* **TRY IT**:
This exercise calls for retyping every line below exactly, with the images omitted.

* **SUPPLIED DATA**:
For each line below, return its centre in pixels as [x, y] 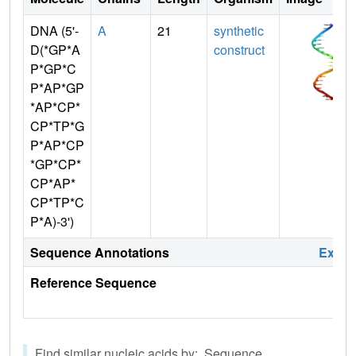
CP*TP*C [57, 202]
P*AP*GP [57, 87]
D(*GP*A [55, 49]
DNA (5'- [54, 30]
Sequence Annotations [100, 252]
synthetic [239, 30]
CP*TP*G [57, 126]
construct [239, 49]
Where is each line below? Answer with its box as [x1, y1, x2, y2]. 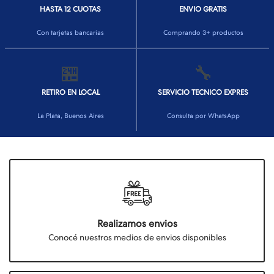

* **EXERCISE SOLUTION**:
For each line below, return its centre in pixels as [x, y] 
CP*TP*C [57, 202]
P*AP*GP [57, 87]
D(*GP*A [55, 49]
DNA (5'- [54, 30]
Sequence Annotations [100, 252]
synthetic [239, 30]
CP*TP*G [57, 126]
construct [239, 49]
Where is each line below? Answer with its box as [x1, y1, x2, y2]. 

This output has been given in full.